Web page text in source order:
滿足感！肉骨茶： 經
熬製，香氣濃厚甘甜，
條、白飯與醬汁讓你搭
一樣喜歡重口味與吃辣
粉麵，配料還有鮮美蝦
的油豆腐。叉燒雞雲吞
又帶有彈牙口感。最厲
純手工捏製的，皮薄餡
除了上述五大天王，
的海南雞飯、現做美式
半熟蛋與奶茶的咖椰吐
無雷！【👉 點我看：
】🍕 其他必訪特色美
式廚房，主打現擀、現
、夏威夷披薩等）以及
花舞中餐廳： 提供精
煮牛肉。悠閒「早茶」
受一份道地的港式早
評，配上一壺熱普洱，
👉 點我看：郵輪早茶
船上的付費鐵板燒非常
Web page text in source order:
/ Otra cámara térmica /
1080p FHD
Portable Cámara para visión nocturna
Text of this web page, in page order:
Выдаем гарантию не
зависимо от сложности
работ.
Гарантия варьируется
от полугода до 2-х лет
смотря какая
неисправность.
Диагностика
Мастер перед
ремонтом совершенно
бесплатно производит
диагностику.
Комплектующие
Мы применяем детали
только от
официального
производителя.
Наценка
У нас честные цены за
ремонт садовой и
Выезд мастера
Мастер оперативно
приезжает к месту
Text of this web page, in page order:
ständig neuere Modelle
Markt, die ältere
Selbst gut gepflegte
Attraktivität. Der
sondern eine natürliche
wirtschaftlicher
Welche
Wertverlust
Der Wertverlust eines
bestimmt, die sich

§ §

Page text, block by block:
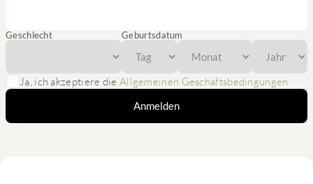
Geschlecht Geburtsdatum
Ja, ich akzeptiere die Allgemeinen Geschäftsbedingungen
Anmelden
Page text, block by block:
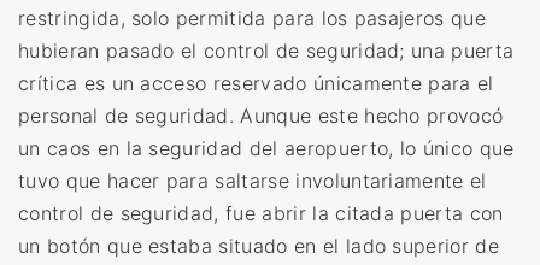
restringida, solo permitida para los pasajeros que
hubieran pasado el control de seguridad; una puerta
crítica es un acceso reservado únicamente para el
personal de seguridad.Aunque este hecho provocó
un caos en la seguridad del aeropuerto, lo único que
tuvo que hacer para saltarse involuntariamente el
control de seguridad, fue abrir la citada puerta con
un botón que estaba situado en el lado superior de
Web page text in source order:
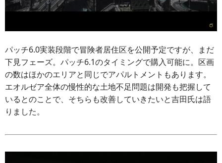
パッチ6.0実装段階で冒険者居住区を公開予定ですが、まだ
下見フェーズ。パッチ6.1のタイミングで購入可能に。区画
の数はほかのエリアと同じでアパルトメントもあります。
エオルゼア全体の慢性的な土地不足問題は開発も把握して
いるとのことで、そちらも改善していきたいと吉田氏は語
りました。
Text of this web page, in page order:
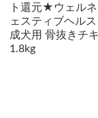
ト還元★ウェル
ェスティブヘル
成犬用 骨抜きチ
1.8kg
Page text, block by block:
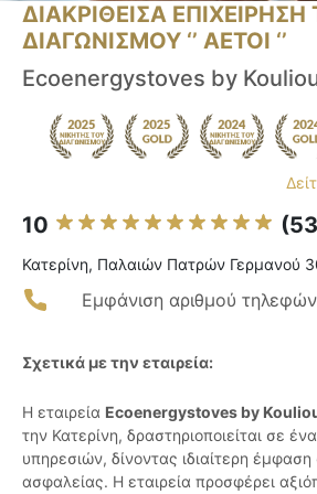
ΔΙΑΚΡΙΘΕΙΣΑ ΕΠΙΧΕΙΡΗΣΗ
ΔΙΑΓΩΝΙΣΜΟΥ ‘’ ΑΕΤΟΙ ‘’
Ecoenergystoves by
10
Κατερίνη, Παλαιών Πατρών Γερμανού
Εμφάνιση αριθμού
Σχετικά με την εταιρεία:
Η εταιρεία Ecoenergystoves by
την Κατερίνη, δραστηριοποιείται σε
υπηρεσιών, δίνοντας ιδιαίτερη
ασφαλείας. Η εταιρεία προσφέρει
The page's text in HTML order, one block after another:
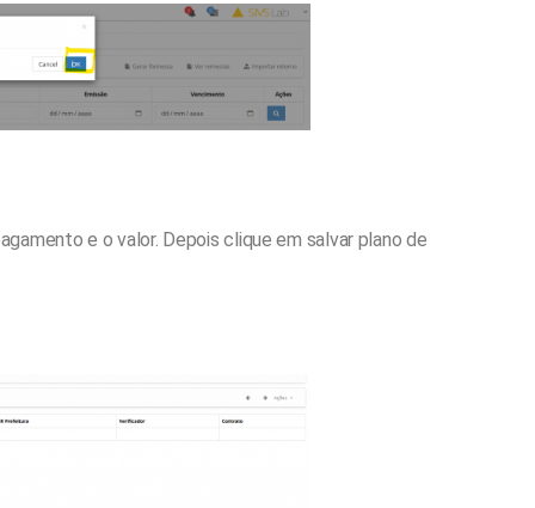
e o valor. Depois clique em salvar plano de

§ §

▸ **YOUR OBJECTIVE**: Using the records above, return verbatim only the part that opens with the line containing "υπηρεσιών, δίνοντας ιδιαίτερη" and closes with the line containing "e o valor. Depois clique em salvar plano de"; pictures stay out.

▸ **SOLUTION TO THE EXERCISE**:
υπηρεσιών, δίνοντας ιδιαίτερη
ασφαλείας. Η εταιρεία προσφέρει
The page's text in HTML order, one block after another:
e o valor. Depois clique em salvar plano de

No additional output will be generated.